Data entries
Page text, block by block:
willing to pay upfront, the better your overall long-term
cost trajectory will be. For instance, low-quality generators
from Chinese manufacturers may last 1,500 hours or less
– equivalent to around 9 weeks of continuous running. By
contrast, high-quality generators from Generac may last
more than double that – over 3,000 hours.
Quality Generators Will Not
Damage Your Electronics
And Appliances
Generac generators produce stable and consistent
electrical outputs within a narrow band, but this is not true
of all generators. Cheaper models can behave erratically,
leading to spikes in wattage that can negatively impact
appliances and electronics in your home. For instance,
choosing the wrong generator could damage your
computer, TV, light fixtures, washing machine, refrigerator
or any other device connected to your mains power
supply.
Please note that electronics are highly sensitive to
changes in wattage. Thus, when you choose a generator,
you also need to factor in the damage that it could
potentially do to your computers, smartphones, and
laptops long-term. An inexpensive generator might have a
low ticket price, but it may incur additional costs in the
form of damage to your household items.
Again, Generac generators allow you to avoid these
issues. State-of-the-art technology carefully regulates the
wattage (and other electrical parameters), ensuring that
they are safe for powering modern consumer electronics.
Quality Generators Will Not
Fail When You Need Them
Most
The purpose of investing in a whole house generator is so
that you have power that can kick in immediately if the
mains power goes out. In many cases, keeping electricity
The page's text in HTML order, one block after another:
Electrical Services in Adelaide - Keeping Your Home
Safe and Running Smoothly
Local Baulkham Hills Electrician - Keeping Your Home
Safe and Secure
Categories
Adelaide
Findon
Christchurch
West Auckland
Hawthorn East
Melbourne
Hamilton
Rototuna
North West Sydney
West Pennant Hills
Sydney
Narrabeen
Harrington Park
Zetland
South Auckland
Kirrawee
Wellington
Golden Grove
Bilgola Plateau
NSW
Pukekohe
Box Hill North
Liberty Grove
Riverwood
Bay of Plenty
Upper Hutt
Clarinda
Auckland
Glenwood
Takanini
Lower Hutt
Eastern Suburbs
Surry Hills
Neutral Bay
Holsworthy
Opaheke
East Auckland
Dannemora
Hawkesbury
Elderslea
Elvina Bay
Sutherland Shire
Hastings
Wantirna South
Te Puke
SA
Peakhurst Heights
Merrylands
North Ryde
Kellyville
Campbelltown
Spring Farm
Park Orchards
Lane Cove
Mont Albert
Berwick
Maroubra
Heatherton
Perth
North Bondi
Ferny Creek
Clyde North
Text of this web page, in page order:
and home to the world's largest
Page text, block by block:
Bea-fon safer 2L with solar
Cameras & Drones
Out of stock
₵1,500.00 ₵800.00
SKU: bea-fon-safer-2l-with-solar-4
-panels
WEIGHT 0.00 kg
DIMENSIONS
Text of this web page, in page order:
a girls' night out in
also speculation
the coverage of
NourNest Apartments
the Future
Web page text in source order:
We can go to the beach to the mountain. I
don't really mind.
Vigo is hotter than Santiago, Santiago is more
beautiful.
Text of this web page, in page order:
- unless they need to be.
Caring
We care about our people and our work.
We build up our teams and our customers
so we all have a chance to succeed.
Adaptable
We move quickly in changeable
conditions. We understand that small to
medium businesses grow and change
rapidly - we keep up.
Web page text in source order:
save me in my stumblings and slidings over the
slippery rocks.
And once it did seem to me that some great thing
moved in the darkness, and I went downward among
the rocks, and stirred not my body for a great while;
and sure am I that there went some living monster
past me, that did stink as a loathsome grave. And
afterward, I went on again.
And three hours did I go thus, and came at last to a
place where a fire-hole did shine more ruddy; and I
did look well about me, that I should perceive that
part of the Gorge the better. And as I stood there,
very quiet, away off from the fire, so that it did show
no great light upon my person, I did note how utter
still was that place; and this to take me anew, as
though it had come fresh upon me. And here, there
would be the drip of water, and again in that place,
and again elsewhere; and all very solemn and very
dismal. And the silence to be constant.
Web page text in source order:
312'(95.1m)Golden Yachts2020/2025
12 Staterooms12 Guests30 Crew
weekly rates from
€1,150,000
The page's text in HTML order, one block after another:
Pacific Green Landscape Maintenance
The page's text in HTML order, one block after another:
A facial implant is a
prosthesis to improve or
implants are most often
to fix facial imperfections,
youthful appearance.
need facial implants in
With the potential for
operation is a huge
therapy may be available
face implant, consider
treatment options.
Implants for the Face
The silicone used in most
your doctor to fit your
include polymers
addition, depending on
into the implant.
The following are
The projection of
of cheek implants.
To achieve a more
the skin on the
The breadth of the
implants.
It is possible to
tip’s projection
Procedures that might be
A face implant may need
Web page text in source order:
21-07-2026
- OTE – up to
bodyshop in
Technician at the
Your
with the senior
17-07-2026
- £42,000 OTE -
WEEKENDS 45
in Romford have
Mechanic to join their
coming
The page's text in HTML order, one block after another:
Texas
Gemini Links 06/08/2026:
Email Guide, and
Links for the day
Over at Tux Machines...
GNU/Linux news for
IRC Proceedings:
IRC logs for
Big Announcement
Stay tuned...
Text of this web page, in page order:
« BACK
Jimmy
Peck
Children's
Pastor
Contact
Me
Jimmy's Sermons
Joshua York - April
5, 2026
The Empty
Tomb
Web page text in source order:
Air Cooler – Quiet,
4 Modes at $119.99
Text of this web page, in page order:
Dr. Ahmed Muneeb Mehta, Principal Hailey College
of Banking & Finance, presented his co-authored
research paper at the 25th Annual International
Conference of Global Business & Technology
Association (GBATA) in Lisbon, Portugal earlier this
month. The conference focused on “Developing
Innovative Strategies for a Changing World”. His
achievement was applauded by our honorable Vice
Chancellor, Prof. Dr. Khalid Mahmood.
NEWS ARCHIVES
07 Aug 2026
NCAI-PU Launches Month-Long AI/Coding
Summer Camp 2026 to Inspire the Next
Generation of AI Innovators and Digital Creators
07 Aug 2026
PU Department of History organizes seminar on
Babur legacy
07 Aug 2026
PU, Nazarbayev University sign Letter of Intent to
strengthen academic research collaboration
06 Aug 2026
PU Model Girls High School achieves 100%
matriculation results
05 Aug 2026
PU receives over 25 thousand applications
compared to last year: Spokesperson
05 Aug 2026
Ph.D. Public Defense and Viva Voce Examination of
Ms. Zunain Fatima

— Task requirements —
From the start of the data to the line that holds "West Auckland", retype each line exactly, with both ends included.

— Output for this exercise —
Page text, block by block:
willing to pay upfront, the better your overall long-term
cost trajectory will be. For instance, low-quality generators
from Chinese manufacturers may last 1,500 hours or less
– equivalent to around 9 weeks of continuous running. By
contrast, high-quality generators from Generac may last
more than double that – over 3,000 hours.
Quality Generators Will Not
Damage Your Electronics
And Appliances
Generac generators produce stable and consistent
electrical outputs within a narrow band, but this is not true
of all generators. Cheaper models can behave erratically,
leading to spikes in wattage that can negatively impact
appliances and electronics in your home. For instance,
choosing the wrong generator could damage your
computer, TV, light fixtures, washing machine, refrigerator
or any other device connected to your mains power
supply.
Please note that electronics are highly sensitive to
changes in wattage. Thus, when you choose a generator,
you also need to factor in the damage that it could
potentially do to your computers, smartphones, and
laptops long-term. An inexpensive generator might have a
low ticket price, but it may incur additional costs in the
form of damage to your household items.
Again, Generac generators allow you to avoid these
issues. State-of-the-art technology carefully regulates the
wattage (and other electrical parameters), ensuring that
they are safe for powering modern consumer electronics.
Quality Generators Will Not
Fail When You Need Them
Most
The purpose of investing in a whole house generator is so
that you have power that can kick in immediately if the
mains power goes out. In many cases, keeping electricity
The page's text in HTML order, one block after another:
Electrical Services in Adelaide - Keeping Your Home
Safe and Running Smoothly
Local Baulkham Hills Electrician - Keeping Your Home
Safe and Secure
Categories
Adelaide
Findon
Christchurch
West Auckland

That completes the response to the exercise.